Il 23 marzo del 1514 nacque in Firenze Lorenzino dei Medico, da Pier Francesco e da Maria Soderini, ambedue di nobili ed illustri casate.
Discendeva il figlio di Pier Francesco da Lorenzo, fratello di Cosimo il Vecchio, ed era stato cresciuto nel culto delle libertà repubblicane, che nell’avo paterno, nel padre e nella famiglia Soderini muovevano da un sentimento sincero e profondo corroborato nel tempo, pur nelle costanti incertezze di un periodo storico tra i più travagliati della storia nazionale.
Pier Francesco, dopo aver condotto una vita piuttosto dissipata e aver sciupato gran parte del suo cospicuo patrimonio, si era ritirato nella modesta villa di Cafaggiuolo, dove Maria Soderini, donna austera e tutta dedita all’educazione dei suoi quattro figli, badava alle necessità della famiglia.
Alla morte di Pier Francesco, avvenuta nel 1525, la famiglia ebbe a soffrire gravi ed imbarazzanti ristrettezze economiche e Lorenzino, appena undicenne, pur affidato alle cure della madre, fu posto sotto l’alta tutela di papa Clemente, che affidò a Giovanni Francesco Zeffi il compito di amministrare la villa e di educare allo studio delle lettere il giovane Lorenzino e suo fratello Giuliano.

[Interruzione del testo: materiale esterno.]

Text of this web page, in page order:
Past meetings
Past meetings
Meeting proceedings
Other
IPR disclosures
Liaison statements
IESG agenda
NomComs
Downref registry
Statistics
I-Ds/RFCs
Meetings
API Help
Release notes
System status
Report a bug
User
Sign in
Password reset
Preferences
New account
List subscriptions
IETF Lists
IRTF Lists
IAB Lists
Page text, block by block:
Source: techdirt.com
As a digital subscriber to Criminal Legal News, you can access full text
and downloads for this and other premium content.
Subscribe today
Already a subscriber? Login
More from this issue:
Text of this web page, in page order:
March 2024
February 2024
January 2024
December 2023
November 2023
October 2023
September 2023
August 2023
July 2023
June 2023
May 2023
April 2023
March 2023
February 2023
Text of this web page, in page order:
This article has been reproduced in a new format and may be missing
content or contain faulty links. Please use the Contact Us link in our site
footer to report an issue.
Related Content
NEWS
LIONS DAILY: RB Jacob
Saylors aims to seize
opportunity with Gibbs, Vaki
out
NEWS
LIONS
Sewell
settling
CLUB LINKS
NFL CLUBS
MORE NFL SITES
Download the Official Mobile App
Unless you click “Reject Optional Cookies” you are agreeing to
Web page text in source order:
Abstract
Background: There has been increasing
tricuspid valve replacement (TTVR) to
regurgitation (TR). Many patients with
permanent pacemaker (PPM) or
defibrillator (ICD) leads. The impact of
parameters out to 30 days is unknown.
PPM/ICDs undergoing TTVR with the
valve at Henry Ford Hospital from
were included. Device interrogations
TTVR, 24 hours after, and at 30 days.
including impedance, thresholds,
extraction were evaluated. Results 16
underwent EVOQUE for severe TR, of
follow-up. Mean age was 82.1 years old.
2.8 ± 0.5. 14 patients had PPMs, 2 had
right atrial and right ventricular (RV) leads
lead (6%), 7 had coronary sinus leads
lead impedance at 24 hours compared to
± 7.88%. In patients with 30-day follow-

Dotato di fervido ingegno, sin dalla prima adolescenza Lorenzino mostrò di possedere un animo inquieto, ribelle e mutevole nell’umore.
Nel 1526, lo Zeffi emigrò a Venezia e in quella gaia città Lorenzino trascorse un anno lieto e spensierato, l’unico forse di tutta la sua esistenza, ma il suo animo, esuberante e curioso, cominciò a subire anche i primi guasti.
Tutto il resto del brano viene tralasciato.